PROBLEM TO WORK ON >>
Write the entries out exactly, with the final line being the one containing "कपिलवस्तुमा ५० करोड लगानीको रिसोर्ट सञ्चालनमा".

DATA FOR PROCESSING >>
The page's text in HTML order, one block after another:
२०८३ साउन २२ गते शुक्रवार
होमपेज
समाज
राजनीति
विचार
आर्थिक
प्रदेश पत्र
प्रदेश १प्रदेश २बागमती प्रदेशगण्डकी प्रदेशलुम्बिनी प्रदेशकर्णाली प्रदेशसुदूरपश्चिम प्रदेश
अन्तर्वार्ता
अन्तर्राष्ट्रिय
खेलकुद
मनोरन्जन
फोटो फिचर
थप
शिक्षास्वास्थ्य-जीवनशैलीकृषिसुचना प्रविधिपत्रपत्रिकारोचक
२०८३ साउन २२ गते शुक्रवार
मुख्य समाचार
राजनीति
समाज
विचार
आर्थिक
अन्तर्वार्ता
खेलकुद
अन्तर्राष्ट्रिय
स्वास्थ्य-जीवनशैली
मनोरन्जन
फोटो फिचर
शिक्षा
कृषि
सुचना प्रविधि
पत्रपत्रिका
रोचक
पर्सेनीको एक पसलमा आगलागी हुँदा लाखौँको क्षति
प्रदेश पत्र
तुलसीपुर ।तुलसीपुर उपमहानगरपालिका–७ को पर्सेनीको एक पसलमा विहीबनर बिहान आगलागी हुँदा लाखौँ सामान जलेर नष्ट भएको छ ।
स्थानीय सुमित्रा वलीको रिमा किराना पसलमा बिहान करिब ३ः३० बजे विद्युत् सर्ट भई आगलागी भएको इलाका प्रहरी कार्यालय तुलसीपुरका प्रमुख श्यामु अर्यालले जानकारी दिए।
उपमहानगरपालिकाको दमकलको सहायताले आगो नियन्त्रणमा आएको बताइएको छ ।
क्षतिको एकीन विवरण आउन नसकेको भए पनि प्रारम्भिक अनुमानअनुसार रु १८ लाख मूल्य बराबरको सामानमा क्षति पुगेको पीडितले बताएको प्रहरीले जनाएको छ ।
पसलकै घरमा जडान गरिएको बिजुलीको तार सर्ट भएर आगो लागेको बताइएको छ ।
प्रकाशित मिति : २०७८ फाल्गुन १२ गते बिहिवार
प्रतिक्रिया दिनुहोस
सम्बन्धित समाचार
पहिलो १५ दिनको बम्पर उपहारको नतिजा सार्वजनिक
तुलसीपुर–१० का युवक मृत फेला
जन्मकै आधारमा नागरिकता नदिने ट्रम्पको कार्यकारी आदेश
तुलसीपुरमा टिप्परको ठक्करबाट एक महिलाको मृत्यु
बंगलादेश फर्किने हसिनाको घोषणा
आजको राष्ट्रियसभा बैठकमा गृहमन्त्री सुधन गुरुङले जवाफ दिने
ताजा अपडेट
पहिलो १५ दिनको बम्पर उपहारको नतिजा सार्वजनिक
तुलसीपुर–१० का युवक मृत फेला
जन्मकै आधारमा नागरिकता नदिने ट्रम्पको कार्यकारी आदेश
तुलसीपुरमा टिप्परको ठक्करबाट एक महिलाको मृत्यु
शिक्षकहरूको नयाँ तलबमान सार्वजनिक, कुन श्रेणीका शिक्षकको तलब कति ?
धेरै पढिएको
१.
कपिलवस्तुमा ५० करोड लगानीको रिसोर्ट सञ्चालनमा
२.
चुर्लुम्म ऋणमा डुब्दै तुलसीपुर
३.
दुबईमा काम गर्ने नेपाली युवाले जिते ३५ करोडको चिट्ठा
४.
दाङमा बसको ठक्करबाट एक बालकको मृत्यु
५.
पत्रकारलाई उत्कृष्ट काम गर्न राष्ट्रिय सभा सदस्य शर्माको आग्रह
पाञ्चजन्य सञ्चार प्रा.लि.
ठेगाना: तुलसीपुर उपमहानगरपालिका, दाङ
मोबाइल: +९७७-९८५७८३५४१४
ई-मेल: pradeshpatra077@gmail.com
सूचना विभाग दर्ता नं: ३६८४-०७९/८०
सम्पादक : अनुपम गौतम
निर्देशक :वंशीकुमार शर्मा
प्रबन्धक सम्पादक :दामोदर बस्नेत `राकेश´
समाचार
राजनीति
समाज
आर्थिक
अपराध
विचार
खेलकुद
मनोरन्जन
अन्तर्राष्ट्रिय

SOLUTION >>
The page's text in HTML order, one block after another:
२०८३ साउन २२ गते शुक्रवार
होमपेज
समाज
राजनीति
विचार
आर्थिक
प्रदेश पत्र
प्रदेश १प्रदेश २बागमती प्रदेशगण्डकी प्रदेशलुम्बिनी प्रदेशकर्णाली प्रदेशसुदूरपश्चिम प्रदेश
अन्तर्वार्ता
अन्तर्राष्ट्रिय
खेलकुद
मनोरन्जन
फोटो फिचर
थप
शिक्षास्वास्थ्य-जीवनशैलीकृषिसुचना प्रविधिपत्रपत्रिकारोचक
२०८३ साउन २२ गते शुक्रवार
मुख्य समाचार
राजनीति
समाज
विचार
आर्थिक
अन्तर्वार्ता
खेलकुद
अन्तर्राष्ट्रिय
स्वास्थ्य-जीवनशैली
मनोरन्जन
फोटो फिचर
शिक्षा
कृषि
सुचना प्रविधि
पत्रपत्रिका
रोचक
पर्सेनीको एक पसलमा आगलागी हुँदा लाखौँको क्षति
प्रदेश पत्र
तुलसीपुर ।तुलसीपुर उपमहानगरपालिका–७ को पर्सेनीको एक पसलमा विहीबनर बिहान आगलागी हुँदा लाखौँ सामान जलेर नष्ट भएको छ ।
स्थानीय सुमित्रा वलीको रिमा किराना पसलमा बिहान करिब ३ः३० बजे विद्युत् सर्ट भई आगलागी भएको इलाका प्रहरी कार्यालय तुलसीपुरका प्रमुख श्यामु अर्यालले जानकारी दिए।
उपमहानगरपालिकाको दमकलको सहायताले आगो नियन्त्रणमा आएको बताइएको छ ।
क्षतिको एकीन विवरण आउन नसकेको भए पनि प्रारम्भिक अनुमानअनुसार रु १८ लाख मूल्य बराबरको सामानमा क्षति पुगेको पीडितले बताएको प्रहरीले जनाएको छ ।
पसलकै घरमा जडान गरिएको बिजुलीको तार सर्ट भएर आगो लागेको बताइएको छ ।
प्रकाशित मिति : २०७८ फाल्गुन १२ गते बिहिवार
प्रतिक्रिया दिनुहोस
सम्बन्धित समाचार
पहिलो १५ दिनको बम्पर उपहारको नतिजा सार्वजनिक
तुलसीपुर–१० का युवक मृत फेला
जन्मकै आधारमा नागरिकता नदिने ट्रम्पको कार्यकारी आदेश
तुलसीपुरमा टिप्परको ठक्करबाट एक महिलाको मृत्यु
बंगलादेश फर्किने हसिनाको घोषणा
आजको राष्ट्रियसभा बैठकमा गृहमन्त्री सुधन गुरुङले जवाफ दिने
ताजा अपडेट
पहिलो १५ दिनको बम्पर उपहारको नतिजा सार्वजनिक
तुलसीपुर–१० का युवक मृत फेला
जन्मकै आधारमा नागरिकता नदिने ट्रम्पको कार्यकारी आदेश
तुलसीपुरमा टिप्परको ठक्करबाट एक महिलाको मृत्यु
शिक्षकहरूको नयाँ तलबमान सार्वजनिक, कुन श्रेणीका शिक्षकको तलब कति ?
धेरै पढिएको
१.
कपिलवस्तुमा ५० करोड लगानीको रिसोर्ट सञ्चालनमा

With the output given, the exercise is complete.